(Records contained in a dataset)
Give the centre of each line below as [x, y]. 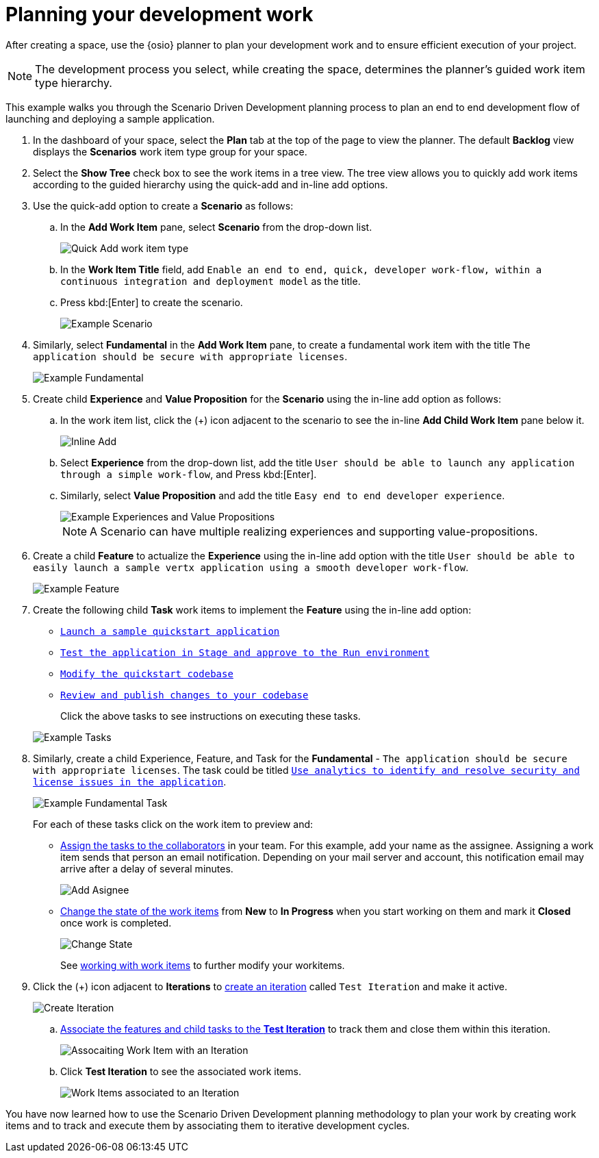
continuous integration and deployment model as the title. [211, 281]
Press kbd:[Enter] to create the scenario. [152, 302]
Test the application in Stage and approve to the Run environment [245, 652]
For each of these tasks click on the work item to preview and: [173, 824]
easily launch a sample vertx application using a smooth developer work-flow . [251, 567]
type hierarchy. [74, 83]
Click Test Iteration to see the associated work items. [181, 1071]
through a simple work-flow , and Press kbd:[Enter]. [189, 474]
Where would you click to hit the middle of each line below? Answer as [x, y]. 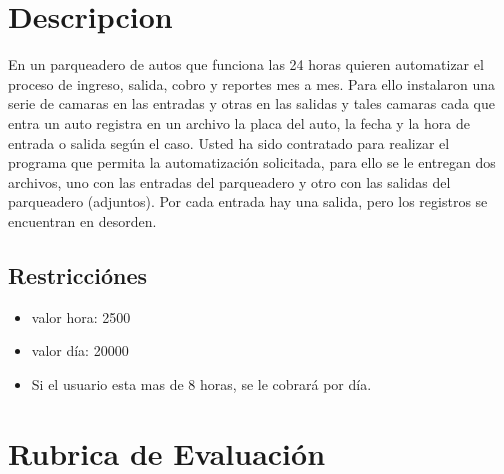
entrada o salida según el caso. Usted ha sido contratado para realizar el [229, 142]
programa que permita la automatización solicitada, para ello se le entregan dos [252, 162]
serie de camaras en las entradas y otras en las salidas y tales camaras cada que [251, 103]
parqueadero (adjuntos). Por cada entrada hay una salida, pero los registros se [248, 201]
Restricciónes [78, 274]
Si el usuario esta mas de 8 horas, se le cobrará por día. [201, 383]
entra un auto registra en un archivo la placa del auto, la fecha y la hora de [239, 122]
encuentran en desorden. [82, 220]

◆ **The task**: The entries are to be written out again exactly, without their pictures.

◆ **Task answer**:
Give the centre of each line below as [x, y]. 
continuous integration and deployment model as the title. [211, 281]
Press kbd:[Enter] to create the scenario. [152, 302]
Test the application in Stage and approve to the Run environment [245, 652]
For each of these tasks click on the work item to preview and: [173, 824]
easily launch a sample vertx application using a smooth developer work-flow . [251, 567]
type hierarchy. [74, 83]
Click Test Iteration to see the associated work items. [181, 1071]
through a simple work-flow , and Press kbd:[Enter]. [189, 474]
Where would you click to hit the middle of each line below? Answer as [x, y]. 
entrada o salida según el caso. Usted ha sido contratado para realizar el [229, 142]
programa que permita la automatización solicitada, para ello se le entregan dos [252, 162]
serie de camaras en las entradas y otras en las salidas y tales camaras cada que [251, 103]
parqueadero (adjuntos). Por cada entrada hay una salida, pero los registros se [248, 201]
Restricciónes [78, 274]
Si el usuario esta mas de 8 horas, se le cobrará por día. [201, 383]
entra un auto registra en un archivo la placa del auto, la fecha y la hora de [239, 122]
encuentran en desorden. [82, 220]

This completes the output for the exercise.